A precariedade de recursos didático-pedagógicos ficou evidenciada nessa aula, porque houve uma mínima distribuição de reproduções da figura do gato em tamanho reduzido que não contribuiu para despertar a atenção e o interesse das crianças pela proposta. Assim, sem estarem seduzidas ou despertadas para co-participarem do trabalho, as crianças não dialogaram nos grupos, nem trocaram opiniões sobre os diferentes olhares impressões e curiosidades relacionadas com as figuras apresentadas.

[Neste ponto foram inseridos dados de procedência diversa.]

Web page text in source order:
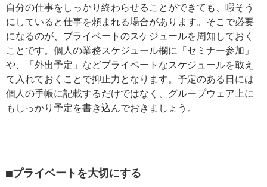
自分の仕事をしっかり終わらせることができても、暇そう
にしていると仕事を頼まれる場合があります。そこで必要
になるのが、プライベートのスケジュールを周知しておく
ことです。個人の業務スケジュール欄に「セミナー参加」
や、「外出予定」などプライベートなスケジュールを敢え
て入れておくことで抑止力となります。予定のある日には
個人の手帳に記載するだけではなく、グループウェア上に
もしっかり予定を書き込んでおきましょう。
■プライベートを大切にする
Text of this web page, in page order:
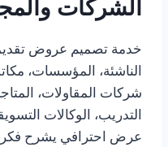
الشركات
خدمة تصميم عروض
الناشئة، المؤسسات،
شركات المقاولات،
التدريب، الوكالات
عرض احترافي يشرح
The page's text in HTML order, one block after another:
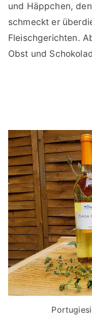
und Häppchen,
schmeckt er
Fleischgerichten.
Obst und
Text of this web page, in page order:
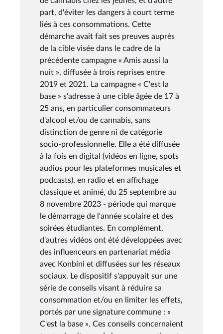
part, d'éviter les dangers à court terme
liés à ces consommations. Cette
démarche avait fait ses preuves auprès
de la cible visée dans le cadre de la
précédente campagne « Amis aussi la
nuit », diffusée à trois reprises entre
2019 et 2021. La campagne « C'est la
base » s'adresse à une cible âgée de 17 à
25 ans, en particulier consommateurs
d'alcool et/ou de cannabis, sans
distinction de genre ni de catégorie
socio-professionnelle. Elle a été diffusée
à la fois en digital (vidéos en ligne, spots
audios pour les plateformes musicales et
podcasts), en radio et en affichage
classique et animé, du 25 septembre au
8 novembre 2023 - période qui marque
le démarrage de l'année scolaire et des
soirées étudiantes. En complément,
d'autres vidéos ont été développées avec
des influenceurs en partenariat média
avec Konbini et diffusées sur les réseaux
sociaux. Le dispositif s'appuyait sur une
série de conseils visant à réduire sa
consommation et/ou en limiter les effets,
portés par une signature commune : «
C'est la base ». Ces conseils concernaient
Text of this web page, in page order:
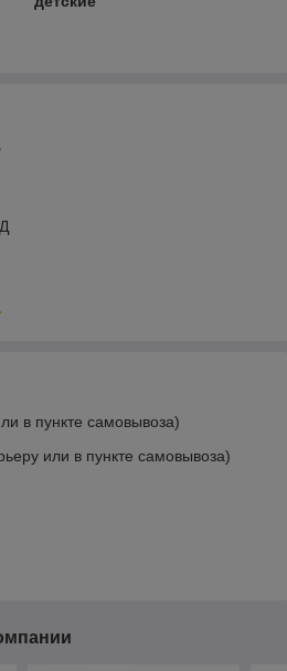
в пункте самовывоза)
или в пункте самовывоза)
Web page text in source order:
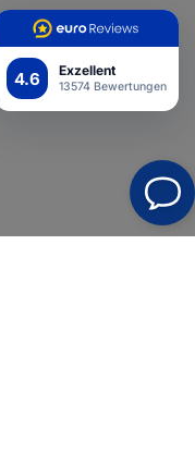
4.6 Exzellent
13574 Bewertungen
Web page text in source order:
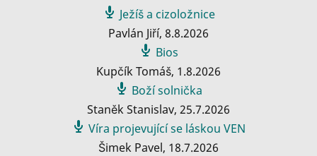
Ježíš a cizoložnice
Pavlán Jiří, 8.8.2026
Bios
Kupčík Tomáš, 1.8.2026
Boží solnička
Staněk Stanislav, 25.7.2026
Víra projevující se láskou VEN
Šimek Pavel, 18.7.2026
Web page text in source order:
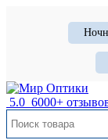
5.0 6000+
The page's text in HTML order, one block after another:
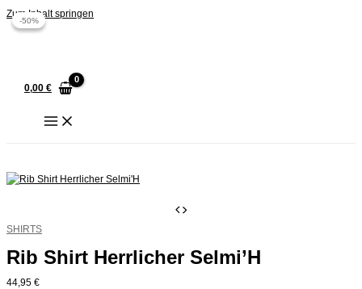
Zum Inhalt springen
0,00 €
SHIRTS
Rib Shirt Herrlicher Selmi’H
44,95 €
-50%
-50%
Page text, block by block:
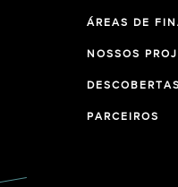
ÁREAS DE
NOSSOS
DESCOBERTAS
PARCEIROS
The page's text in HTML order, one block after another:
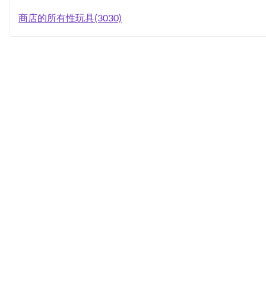
商店的所有性玩具(3030)
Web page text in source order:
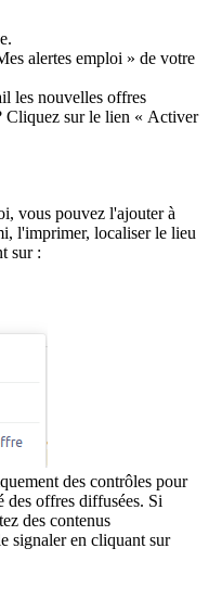
alertes emploi » de votre
les nouvelles offres
Cliquez sur le lien « Activer
vous pouvez l'ajouter à
l'imprimer, localiser le lieu
sur :
des contrôles pour
offres diffusées. Si
des contenus
signaler en cliquant sur
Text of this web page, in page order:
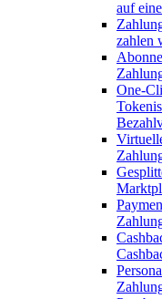
auf
zahlen
One-
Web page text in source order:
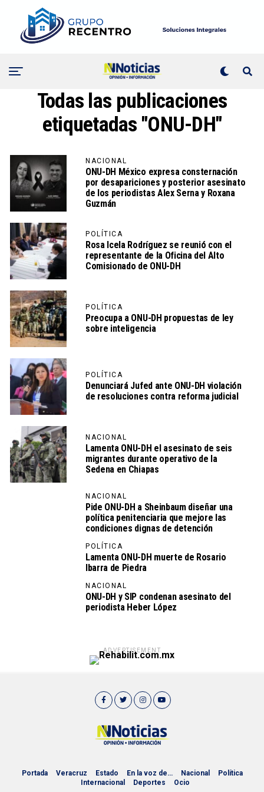
Todas las publicaciones
etiquetadas "ONU-DH"
NACIONAL
ONU-DH México expresa consternación
por desapariciones y posterior asesinato
de los periodistas Alex Serna y Roxana
Guzmán
POLÍTICA
Rosa Icela Rodríguez se reunió con el
representante de la Oficina del Alto
Comisionado de ONU-DH
POLÍTICA
Preocupa a ONU-DH propuestas de ley
sobre inteligencia
POLÍTICA
Denunciará Jufed ante ONU-DH violación
de resoluciones contra reforma judicial
NACIONAL
Lamenta ONU-DH el asesinato de seis
migrantes durante operativo de la
Sedena en Chiapas
NACIONAL
Pide ONU-DH a Sheinbaum diseñar una
política penitenciaria que mejore las
condiciones dignas de detención
POLÍTICA
Lamenta ONU-DH muerte de Rosario
Ibarra de Piedra
NACIONAL
ONU-DH y SIP condenan asesinato del
periodista Heber López
ADVERTISEMENT
Portada Veracruz Estado En la voz de… Nacional
Política
Internacional
Deportes Ocio
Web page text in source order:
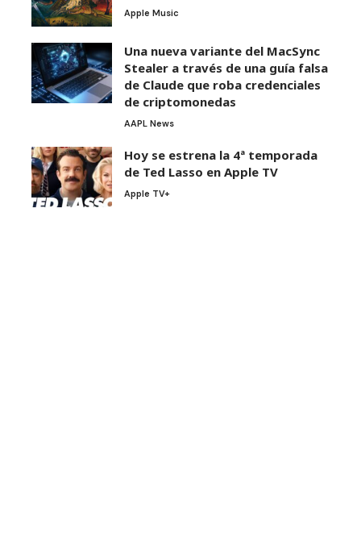
Apple Music
Una nueva variante del MacSync
Stealer a través de una guía falsa
de Claude que roba credenciales
de criptomonedas
AAPL News
Hoy se estrena la 4ª temporada
de Ted Lasso en Apple TV
Apple TV+
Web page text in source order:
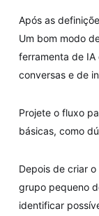
Após as
Um bom modo
ferramenta de
conversas e de
Projete o fluxo
básicas, como
Depois de criar
grupo pequeno
identificar
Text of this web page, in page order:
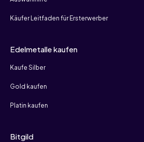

Além desse aspecto, a participação das crianças nessa aula em nossa concepção, foi mínima, provavelmente porque no seu cotidiano as imagens visuais a que têm acesso são mais atraentes e são apresentadas de maneira a seduzir o olhar infantil em relação a TV, cinema, videogames, internet entre outras mídias, que fascinam e prendem a atenção. Cabe citar, como exemplo, o encantamento das crianças pelas figurinhas contendo imagens de personagens da novela mexicana Rebeldes.

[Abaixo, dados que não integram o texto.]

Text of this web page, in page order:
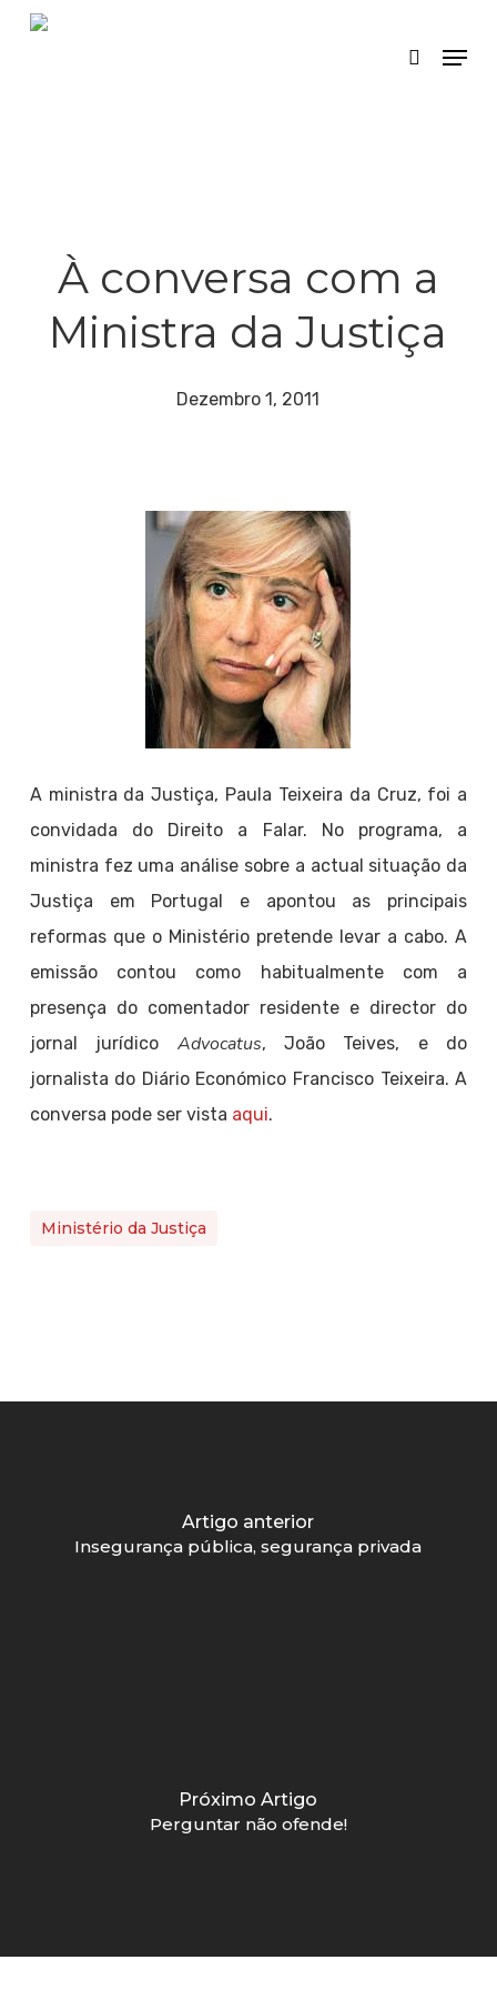
Skip
search
Menu
À conversa com a
Ministra da Justiça
Dezembro 1, 2011
A ministra da Justiça, Paula Teixeira da Cruz, foi a
convidada do Direito a Falar. No programa, a
ministra fez uma análise sobre a actual situação da
Justiça em Portugal e apontou as principais
reformas que o Ministério pretende levar a cabo. A
emissão contou como habitualmente com a
presença do comentador residente e director do
jornal jurídico Advocatus, João Teives, e do
jornalista do Diário Económico Francisco Teixeira. A
conversa pode ser vista aqui.
Ministério da Justiça
Artigo anterior
Insegurança pública, segurança privada
Próximo Artigo
Perguntar não ofende!
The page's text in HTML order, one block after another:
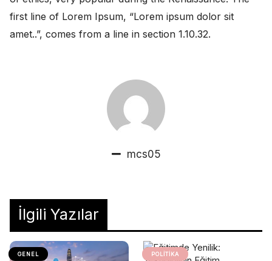
first line of Lorem Ipsum, “Lorem ipsum dolor sit
amet..”, comes from a line in section 1.10.32.
mcs05
İlgili Yazılar
GENEL POLITIKA

Assim, pensamos que a professora deixou de aproveitar algumas oportunidades para estimular as crianças no sentido de ver, olhar, enxergar e dizer o que sabiam a respeito do assunto em discussão sobre o que gostariam de saber mais em relação aos quadros ou a razão pela qual estavam inquietas diante da figura do Gato Azul Com Vaso

de Flores (2003). Além disso, a professora praticamente não exerceu seu trabalho de

mediadora do ensino artístico, deixando de trazer ou provocar a manifestação de conhecimentos relacionados ao cotidiano das crianças podendo relacioná-los com o contexto da referida novela. Assim agindo, abriria espaço para dialogar com as crianças que naquele momento se distraíam mais com as figurinhas dos personagens da novela do que com o fazer artístico.

Esperamos que isso aconteça na continuidade desse trabalho na próxima aula, e que a professora realize realmente um processo de mediação do trabalho artístico com as crianças.